More than a religious practice, both the hijab and the burqa, is a social statement. And a defensive one, as opposed to being defiant.

This is especially so in societies (such as Pakistan) where faith has increasingly been advocated as a way to judge one’s character not through his or her actions in the modern context of nationhood, law and order; but on how frequently a person exercises religious rituals that now also include adorning correct Islamic attire.

So, for example, a hijab-clad woman may be interacting with a number of secular-materialistic situations, her hijab here becomes a statement suggesting that she has not lost her Islamic identity in the amoral commotion. She believes that her moral character will be judged more harshly (especially by men) if she did not adorn the hijab in non-religious surroundings. To me, this notion is what makes her act of wearing a hijab more defensive in orientation, in spite of the fact that she is likely to explain it as liberating and being faithful to holy scriptures.

There’s also an economic factor involved here. But this factor has more to do with women who prefer the burqa.

A majority of Pakistanis before the 1980s were associated with a more pluralistic and permissive strain of the faith directly linked to the region’s Sufi shrine culture. But that began to change when, from the late 1970s onwards, a number of Pakistanis started to travel to and work in oil-rich Arab countries.

Those returning to Pakistan or sending money back from these countries gave birth to Pakistan’s first major batch of the nouveau-riche.

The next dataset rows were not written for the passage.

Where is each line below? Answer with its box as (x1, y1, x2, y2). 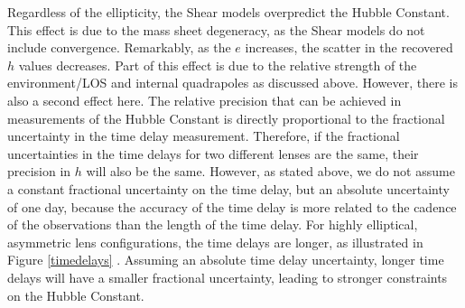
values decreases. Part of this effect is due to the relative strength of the (18, 55, 417, 74)
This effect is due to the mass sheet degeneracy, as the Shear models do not (7, 20, 425, 39)
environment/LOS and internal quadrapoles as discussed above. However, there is (7, 73, 459, 92)
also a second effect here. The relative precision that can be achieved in (7, 90, 402, 109)
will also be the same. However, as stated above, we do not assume (86, 162, 455, 181)
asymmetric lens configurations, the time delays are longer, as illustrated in (7, 232, 423, 251)
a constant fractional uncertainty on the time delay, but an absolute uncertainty (7, 179, 450, 198)
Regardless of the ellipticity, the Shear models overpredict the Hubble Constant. (7, 3, 450, 21)
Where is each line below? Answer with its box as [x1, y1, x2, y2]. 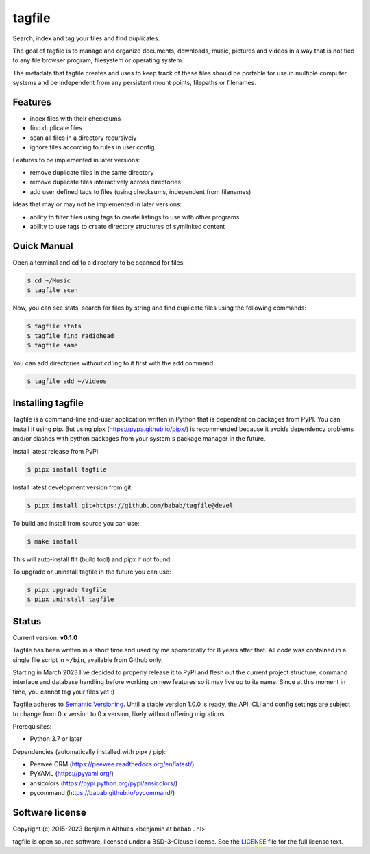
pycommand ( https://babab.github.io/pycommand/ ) [29, 789, 175, 797]
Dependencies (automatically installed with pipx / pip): [12, 747, 166, 755]
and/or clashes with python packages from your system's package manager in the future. [12, 435, 266, 443]
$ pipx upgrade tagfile [27, 586, 108, 594]
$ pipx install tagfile [27, 465, 108, 473]
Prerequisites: [12, 722, 52, 730]
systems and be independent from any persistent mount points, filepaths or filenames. [12, 79, 256, 87]
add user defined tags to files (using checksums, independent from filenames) [29, 187, 251, 195]
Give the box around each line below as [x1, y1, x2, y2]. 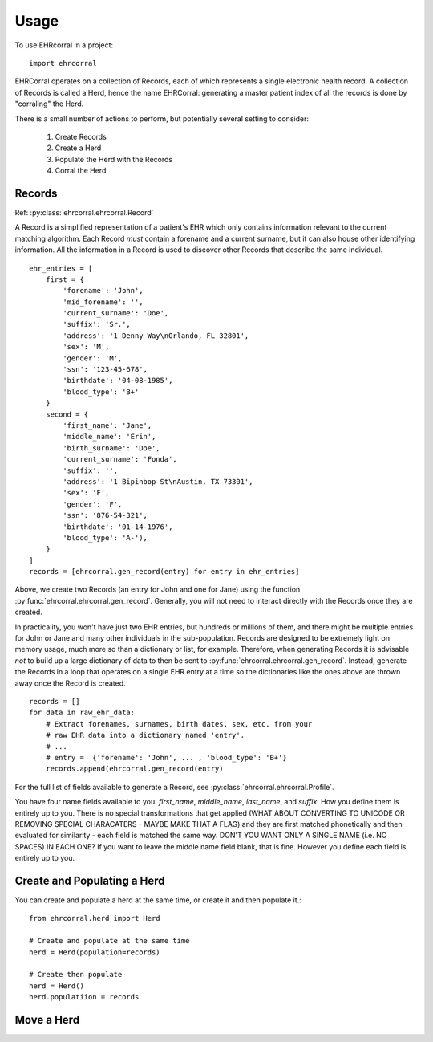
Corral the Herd [55, 165, 107, 176]
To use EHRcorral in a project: [14, 40, 114, 50]
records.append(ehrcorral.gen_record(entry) [45, 764, 224, 774]
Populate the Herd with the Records [55, 154, 172, 164]
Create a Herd [55, 143, 102, 153]
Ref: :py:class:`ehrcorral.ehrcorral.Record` [14, 207, 154, 217]
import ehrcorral [29, 59, 97, 67]
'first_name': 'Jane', [63, 421, 152, 429]
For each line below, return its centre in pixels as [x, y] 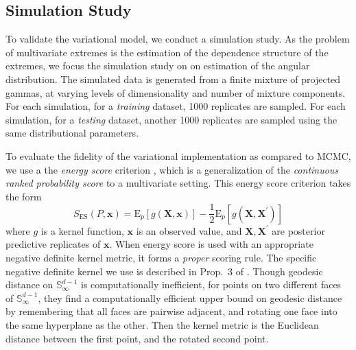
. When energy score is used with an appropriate [211, 244]
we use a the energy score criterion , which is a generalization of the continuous [172, 169]
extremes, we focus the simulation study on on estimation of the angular [158, 66]
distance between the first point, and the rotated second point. [137, 338]
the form [24, 196]
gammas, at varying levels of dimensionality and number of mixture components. [176, 92]
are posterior [298, 230]
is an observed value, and [189, 230]
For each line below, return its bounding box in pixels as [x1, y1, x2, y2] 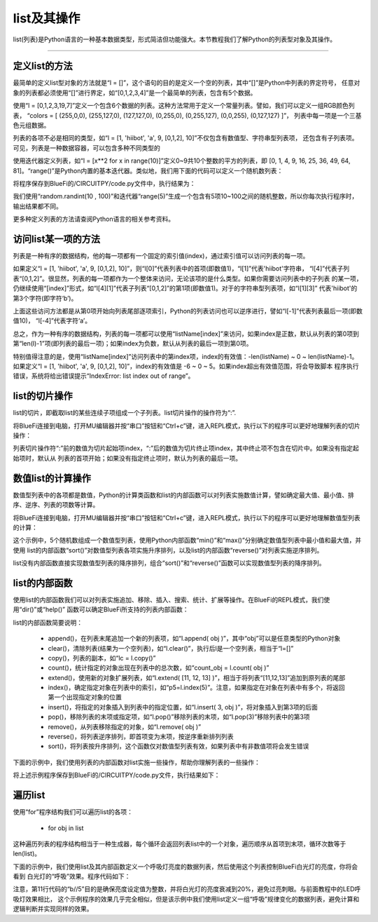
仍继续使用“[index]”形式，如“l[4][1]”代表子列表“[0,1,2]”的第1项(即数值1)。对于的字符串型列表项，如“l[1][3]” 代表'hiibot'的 [13, 284, 358, 292]
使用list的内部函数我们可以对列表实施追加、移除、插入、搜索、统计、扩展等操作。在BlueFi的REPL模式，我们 [13, 595, 324, 604]
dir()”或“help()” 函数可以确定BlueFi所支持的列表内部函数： [22, 605, 189, 613]
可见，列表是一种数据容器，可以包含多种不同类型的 [13, 144, 160, 152]
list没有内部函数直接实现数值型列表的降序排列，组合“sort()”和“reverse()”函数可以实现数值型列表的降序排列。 [13, 559, 325, 567]
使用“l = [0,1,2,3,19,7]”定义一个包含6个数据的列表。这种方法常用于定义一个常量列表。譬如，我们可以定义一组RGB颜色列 [13, 102, 355, 110]
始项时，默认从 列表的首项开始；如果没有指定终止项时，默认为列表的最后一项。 [13, 454, 241, 462]
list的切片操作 [13, 390, 73, 402]
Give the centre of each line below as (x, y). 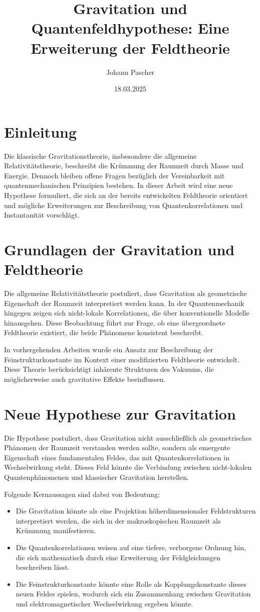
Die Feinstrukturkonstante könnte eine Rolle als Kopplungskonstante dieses (131, 584)
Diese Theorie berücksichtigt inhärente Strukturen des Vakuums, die (109, 369)
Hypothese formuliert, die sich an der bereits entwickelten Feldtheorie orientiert (126, 195)
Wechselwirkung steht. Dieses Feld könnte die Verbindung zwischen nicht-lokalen (128, 467)
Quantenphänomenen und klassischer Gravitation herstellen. (96, 477)
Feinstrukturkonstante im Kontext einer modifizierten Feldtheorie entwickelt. (122, 359)
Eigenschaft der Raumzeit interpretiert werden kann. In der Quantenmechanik (124, 303)
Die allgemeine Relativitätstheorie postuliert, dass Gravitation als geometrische (125, 293)
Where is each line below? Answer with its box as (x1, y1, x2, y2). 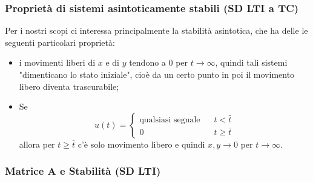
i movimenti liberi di (19, 56, 96, 69)
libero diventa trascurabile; (19, 80, 119, 92)
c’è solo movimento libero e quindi (77, 137, 205, 150)
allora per (19, 137, 55, 150)
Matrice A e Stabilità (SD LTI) (5, 163, 161, 178)
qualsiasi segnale (139, 115, 200, 124)
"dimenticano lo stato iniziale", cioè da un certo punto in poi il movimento (19, 68, 295, 80)
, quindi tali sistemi (215, 56, 288, 69)
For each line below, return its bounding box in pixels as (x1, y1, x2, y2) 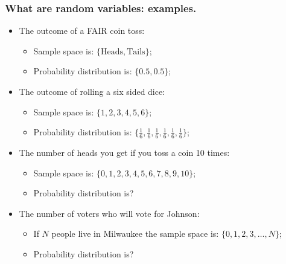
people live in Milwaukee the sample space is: (51, 227, 219, 240)
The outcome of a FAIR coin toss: (19, 24, 145, 37)
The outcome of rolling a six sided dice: (19, 85, 165, 97)
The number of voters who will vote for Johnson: (19, 207, 200, 219)
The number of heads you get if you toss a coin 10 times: (19, 146, 230, 159)
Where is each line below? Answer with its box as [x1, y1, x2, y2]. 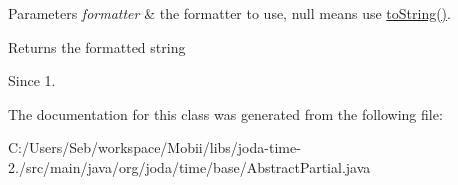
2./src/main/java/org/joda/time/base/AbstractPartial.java [8, 156, 371, 177]
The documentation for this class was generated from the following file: [8, 103, 443, 124]
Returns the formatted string [8, 36, 186, 57]
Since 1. [8, 70, 56, 91]
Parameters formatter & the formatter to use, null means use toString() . [8, 3, 451, 23]
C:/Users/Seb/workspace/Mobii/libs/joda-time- [8, 137, 301, 158]
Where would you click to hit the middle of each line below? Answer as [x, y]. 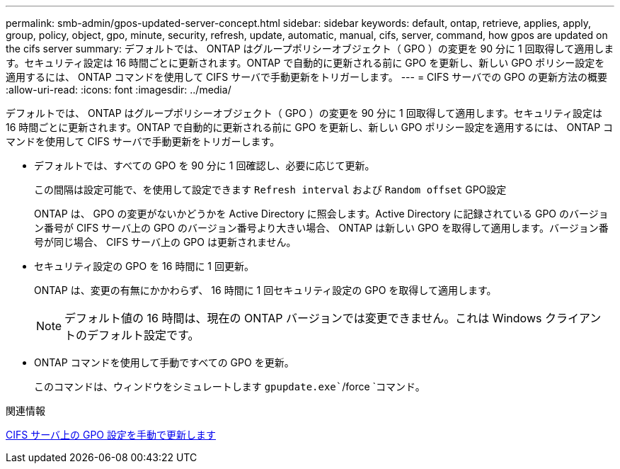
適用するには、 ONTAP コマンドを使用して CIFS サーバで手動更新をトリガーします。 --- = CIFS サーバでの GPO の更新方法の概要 [307, 77]
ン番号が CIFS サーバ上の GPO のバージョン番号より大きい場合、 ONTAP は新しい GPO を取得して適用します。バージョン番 [321, 228]
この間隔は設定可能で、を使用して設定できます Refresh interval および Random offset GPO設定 [270, 190]
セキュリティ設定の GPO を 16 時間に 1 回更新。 [144, 266]
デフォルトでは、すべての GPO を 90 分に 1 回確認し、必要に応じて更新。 [205, 165]
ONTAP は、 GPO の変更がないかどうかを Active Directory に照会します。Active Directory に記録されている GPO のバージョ [321, 214]
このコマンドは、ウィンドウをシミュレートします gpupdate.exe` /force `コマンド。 [230, 386]
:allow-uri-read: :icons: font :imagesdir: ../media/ [119, 90]

In the Arab countries not only did they make a lot of money, they also came into direct contact with denominations of the faith that looked suspiciously at their beliefs. Thus, many Pakistanis who returned richer from these countries almost at once began to peel off their old interpretations of the faith, replacing them with the more puritanical ones that they’d come into contact with in Arabia.

In fact, since the old strain of the faith that they were born into now reminded them of their less well-off past, the newly adopted denomination became a badge announcing their new-found economic prosperity and status.

The resurgence of the burqa (especially the kind worn in the oil-rich Arab world) among urban middle-class women in Pakistan whose husbands or brothers have done well in oil-rich Arab countries is at least one obvious sign flashed to exhibit one’s raised economic status.

Another reflection of this is the way the burqas have evolved, becoming more stylised with their own accessories, such as sack-like handbags that are usually shiny gold and silver in colour.

Indeed, a show of ‘modesty’ has never been so stylistic (or expensive). Or for that matter, imposed on very young girls who might already have begun to denounce Dora for running around with Diego without a head scarf!